Next, we create the population dataset by concatenating the train and test data. To create the population, we make use of the UserDataset provided in the InputHandler.

In [3]:

from torchvision.datasets import CIFAR10, CIFAR100
from torch import cat, tensor
import pickle
from cifar_handler import CifarInputHandler

# Load the config.yaml file
with open('train_config.yaml', 'r') as file:
    train_config = yaml.safe_load(file)
    
root = train_config["data"]["data_dir"]
path = os.path.join(os.getcwd(), root)
# Load the CIFAR train and test datasets
if train_config["data"]["dataset"] == "cifar10":
    trainset = CIFAR10(root=root, train=True, download=True)
    testset = CIFAR10(root=root, train=False, download=True)
elif train_config["data"]["dataset"] == "cifar100":
    trainset = CIFAR100(root=root, train=True, download=True)
    testset = CIFAR100(root=root, train=False, download=True)
else:
    raise ValueError("Unknown dataset type")

train_data = tensor(trainset.data).permute(0, 3, 1, 2).float() / 255  # (N, C, H, W)
test_data = tensor(testset.data).permute(0, 3, 1, 2).float() / 255

# Ensure train and test data looks correct
assert train_data.shape[0] == 50000, "Train data should have 50000 samples"
assert test_data.shape[0] == 10000, "Test data should have 10000 samples"
assert train_data.shape[1] == 3, "Data should have 3 channels"
assert test_data.shape[1] == 3, "Data should have 3 channels"
assert train_data.max() <= 1 and train_data.min() >= 0, "Data should be normalized"
assert test_data.max() <= 1 and test_data.min() >= 0, "Data should be normalized"

# Concatenate train and test data into the population
data = cat([train_data.clone().detach(), test_data.clone().detach()], dim=0)
targets = cat([tensor(trainset.targets), tensor(testset.targets)], dim=0)
# Create UserDataset object
population_dataset = CifarInputHandler.UserDataset(data, targets)

assert len(population_dataset) == 60000, "Population dataset should have 60000 samples"

# Store the population dataset to be used by LeakPro
dataset_name = train_config["data"]["dataset"]
file_path =  "data/"+ dataset_name + ".pkl"
if not os.path.exists(file_path):
    with open(file_path, "wb") as file:
        pickle.dump(population_dataset, file)
        print(f"Save data to {file_path}")

  from .autonotebook import tqdm as notebook_tqdm


Files already downloaded and verified
Files already downloaded and verified


With the population dataset stored, we next create the train and test set that will go in to training the target model.

In [4]:
from sklearn.model_selection import train_test_split
from torch.utils.data import DataLoader
import numpy as np

train_fraction = train_config["data"]["f_train"]
test_fraction = train_config["data"]["f_test"]
batch_size = train_config["train"]["batch_size"]

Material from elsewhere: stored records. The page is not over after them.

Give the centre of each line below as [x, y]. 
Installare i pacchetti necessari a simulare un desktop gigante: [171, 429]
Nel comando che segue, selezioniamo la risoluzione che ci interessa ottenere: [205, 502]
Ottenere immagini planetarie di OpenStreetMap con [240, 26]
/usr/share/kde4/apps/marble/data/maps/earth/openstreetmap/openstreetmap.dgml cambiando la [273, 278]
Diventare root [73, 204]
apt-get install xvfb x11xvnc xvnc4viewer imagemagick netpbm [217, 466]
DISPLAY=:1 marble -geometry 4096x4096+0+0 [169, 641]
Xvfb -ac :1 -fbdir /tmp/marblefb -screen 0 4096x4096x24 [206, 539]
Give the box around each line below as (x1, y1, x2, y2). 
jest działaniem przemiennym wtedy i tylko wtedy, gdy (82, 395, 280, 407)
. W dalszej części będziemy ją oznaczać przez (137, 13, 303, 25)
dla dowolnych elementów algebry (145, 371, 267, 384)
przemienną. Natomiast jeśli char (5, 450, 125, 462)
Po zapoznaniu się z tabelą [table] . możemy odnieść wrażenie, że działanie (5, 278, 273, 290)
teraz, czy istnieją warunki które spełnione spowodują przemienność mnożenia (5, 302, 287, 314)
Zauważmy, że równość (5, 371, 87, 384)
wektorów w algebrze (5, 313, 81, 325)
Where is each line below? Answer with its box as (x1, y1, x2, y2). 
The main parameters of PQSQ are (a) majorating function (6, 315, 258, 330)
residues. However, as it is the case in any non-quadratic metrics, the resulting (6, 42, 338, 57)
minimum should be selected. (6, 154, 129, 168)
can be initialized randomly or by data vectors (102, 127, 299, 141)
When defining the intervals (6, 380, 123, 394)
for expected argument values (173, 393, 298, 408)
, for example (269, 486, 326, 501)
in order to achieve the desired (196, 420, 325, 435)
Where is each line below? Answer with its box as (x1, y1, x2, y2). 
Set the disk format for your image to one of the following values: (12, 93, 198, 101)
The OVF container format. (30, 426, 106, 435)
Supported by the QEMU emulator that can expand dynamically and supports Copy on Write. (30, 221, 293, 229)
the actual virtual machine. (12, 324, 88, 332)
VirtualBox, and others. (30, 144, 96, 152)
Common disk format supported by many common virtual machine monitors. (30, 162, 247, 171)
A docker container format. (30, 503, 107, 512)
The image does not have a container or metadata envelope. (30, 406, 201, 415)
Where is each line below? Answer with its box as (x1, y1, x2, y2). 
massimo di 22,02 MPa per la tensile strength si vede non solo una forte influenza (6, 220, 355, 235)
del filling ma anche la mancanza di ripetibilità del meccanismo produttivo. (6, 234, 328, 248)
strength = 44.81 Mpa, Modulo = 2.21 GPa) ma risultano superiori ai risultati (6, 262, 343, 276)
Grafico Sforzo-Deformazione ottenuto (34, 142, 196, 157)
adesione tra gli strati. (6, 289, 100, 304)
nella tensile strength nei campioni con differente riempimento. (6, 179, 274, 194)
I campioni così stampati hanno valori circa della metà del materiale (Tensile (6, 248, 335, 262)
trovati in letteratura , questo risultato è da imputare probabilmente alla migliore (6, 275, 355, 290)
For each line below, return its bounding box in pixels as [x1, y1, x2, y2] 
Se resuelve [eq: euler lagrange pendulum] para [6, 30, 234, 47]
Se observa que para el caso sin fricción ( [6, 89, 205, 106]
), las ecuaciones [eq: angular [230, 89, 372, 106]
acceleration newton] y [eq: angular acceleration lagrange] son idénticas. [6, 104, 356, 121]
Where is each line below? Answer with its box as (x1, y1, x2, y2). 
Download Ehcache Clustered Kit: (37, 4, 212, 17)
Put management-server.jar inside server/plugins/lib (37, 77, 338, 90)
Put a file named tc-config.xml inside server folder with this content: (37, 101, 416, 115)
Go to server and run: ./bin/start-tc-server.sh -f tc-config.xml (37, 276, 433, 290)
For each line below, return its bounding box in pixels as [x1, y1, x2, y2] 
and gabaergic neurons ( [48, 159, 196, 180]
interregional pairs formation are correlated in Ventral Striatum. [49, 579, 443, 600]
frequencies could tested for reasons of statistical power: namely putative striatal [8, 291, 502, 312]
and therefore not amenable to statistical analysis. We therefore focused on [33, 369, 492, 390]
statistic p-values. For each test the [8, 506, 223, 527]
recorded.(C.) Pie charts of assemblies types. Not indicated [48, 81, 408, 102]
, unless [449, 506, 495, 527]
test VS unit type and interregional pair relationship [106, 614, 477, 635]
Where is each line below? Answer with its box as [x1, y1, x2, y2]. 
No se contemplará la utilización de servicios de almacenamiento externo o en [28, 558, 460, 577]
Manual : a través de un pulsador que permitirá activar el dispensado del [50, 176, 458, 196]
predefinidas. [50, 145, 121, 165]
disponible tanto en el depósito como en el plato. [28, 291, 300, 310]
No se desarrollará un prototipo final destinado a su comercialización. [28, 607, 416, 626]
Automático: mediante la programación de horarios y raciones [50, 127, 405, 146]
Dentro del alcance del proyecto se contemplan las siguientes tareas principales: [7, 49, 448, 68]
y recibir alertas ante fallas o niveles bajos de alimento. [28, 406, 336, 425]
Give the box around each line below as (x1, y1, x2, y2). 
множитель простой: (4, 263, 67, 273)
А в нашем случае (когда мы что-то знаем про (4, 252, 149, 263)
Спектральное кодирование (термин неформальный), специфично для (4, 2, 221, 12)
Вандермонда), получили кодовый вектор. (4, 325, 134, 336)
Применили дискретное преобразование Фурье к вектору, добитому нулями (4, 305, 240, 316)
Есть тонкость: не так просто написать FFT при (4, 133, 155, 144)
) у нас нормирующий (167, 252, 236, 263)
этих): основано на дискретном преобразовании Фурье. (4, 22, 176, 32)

dataset_size = len(population_dataset)
train_size = int(train_fraction * dataset_size)
test_size = int(test_fraction * dataset_size)

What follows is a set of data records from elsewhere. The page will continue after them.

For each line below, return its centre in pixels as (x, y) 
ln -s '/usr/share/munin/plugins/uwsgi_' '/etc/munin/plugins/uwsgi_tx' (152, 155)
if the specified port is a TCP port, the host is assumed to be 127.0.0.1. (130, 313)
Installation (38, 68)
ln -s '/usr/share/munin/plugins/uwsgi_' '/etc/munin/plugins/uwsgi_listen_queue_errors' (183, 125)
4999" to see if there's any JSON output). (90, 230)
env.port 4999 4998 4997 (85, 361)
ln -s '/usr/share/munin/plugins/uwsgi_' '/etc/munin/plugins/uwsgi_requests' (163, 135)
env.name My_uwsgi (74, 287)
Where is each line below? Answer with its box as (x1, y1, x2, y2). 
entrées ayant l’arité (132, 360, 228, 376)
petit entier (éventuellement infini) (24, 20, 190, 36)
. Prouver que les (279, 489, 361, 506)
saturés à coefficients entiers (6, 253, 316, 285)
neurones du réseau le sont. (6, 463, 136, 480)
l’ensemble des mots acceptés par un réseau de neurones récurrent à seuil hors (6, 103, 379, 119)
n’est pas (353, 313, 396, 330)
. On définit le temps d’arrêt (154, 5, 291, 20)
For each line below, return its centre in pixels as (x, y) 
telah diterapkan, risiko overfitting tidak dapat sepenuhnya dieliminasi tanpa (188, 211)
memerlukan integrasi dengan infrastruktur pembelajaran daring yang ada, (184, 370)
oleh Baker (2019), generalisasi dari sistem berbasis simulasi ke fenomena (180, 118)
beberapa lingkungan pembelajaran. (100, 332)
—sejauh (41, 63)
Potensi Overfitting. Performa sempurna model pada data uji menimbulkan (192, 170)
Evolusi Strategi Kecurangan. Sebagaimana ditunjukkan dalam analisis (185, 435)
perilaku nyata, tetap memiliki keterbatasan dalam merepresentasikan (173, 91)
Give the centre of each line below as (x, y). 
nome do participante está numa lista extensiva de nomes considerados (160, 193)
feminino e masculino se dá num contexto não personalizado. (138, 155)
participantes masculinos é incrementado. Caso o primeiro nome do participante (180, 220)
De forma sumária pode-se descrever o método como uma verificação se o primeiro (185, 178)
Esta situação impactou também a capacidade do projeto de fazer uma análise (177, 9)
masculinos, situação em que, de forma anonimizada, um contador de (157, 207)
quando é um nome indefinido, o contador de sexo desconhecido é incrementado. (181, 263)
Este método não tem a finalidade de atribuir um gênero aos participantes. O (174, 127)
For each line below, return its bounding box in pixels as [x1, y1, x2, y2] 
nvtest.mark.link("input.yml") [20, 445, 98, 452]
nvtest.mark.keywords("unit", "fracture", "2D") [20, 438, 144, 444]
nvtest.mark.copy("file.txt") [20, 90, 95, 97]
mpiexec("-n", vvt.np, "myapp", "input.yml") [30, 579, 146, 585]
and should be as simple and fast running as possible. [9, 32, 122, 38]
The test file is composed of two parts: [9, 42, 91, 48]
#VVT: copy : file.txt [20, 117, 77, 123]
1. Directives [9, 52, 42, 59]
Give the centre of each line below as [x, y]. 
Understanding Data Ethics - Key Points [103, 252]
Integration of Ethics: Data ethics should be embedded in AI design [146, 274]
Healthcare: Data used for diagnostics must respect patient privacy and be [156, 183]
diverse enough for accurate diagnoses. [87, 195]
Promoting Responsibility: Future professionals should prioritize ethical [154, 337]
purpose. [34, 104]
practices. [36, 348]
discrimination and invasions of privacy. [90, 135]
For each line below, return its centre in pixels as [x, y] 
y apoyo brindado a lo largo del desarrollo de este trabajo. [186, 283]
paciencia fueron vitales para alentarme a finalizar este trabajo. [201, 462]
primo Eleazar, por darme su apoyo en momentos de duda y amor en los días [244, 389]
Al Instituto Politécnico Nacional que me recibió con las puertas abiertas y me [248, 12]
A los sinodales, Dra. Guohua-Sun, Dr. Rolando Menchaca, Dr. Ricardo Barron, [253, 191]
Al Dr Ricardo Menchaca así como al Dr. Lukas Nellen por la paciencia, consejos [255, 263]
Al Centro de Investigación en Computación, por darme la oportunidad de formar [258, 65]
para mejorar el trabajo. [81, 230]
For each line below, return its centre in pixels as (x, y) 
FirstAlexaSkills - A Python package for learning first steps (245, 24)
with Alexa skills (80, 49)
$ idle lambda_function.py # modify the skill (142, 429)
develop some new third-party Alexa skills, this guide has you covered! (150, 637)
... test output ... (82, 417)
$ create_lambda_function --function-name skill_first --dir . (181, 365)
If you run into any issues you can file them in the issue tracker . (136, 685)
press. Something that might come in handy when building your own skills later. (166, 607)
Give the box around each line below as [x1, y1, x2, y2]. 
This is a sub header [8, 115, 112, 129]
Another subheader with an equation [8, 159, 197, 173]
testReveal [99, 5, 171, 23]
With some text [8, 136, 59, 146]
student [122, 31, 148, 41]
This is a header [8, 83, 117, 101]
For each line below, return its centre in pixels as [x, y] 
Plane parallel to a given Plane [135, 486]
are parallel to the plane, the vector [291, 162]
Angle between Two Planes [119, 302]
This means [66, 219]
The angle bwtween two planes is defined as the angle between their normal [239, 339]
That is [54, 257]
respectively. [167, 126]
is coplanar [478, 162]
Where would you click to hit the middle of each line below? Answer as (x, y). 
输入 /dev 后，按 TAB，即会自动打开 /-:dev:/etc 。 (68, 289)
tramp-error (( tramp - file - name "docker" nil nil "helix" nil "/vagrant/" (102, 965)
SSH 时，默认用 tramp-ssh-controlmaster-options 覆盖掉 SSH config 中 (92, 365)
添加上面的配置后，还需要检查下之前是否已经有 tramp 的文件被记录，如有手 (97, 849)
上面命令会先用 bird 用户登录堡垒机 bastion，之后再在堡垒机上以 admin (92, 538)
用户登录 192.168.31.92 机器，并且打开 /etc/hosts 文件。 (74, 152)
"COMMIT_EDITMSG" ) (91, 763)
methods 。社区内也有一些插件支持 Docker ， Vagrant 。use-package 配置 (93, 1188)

selected_index = np.random.choice(np.arange(dataset_size), train_size + test_size, replace=False)
train_indices, test_indices = train_test_split(selected_index, test_size=test_size)

train_subset = CifarInputHandler.UserDataset(data[train_indices], targets[train_indices])
test_subset = CifarInputHandler.UserDataset(data[test_indices], targets[test_indices], **train_subset.return_params())

train_loader = DataLoader(train_subset, batch_size = batch_size, shuffle = True)
test_loader = DataLoader(test_subset, batch_size = batch_size, shuffle = False)

# Evaluate mean and variance of the train data
train_mean = train_subset.mean
train_std = train_subset.std
print (f"Train mean: {train_mean}, Train std: {train_std}")

Train mean: tensor([[[0.4964]],

        [[0.4857]],

        [[0.4499]]]), Train std: tensor([[[0.2453]],

        [[0.2419]],

        [[0.2617]]])



## Noise Multiplier Configuration for Privacy Analysis

In this code block, we configure the parameters necessary for calculating the noise multiplier using the **Ocapi** library, which we used for differential privacy analysis. 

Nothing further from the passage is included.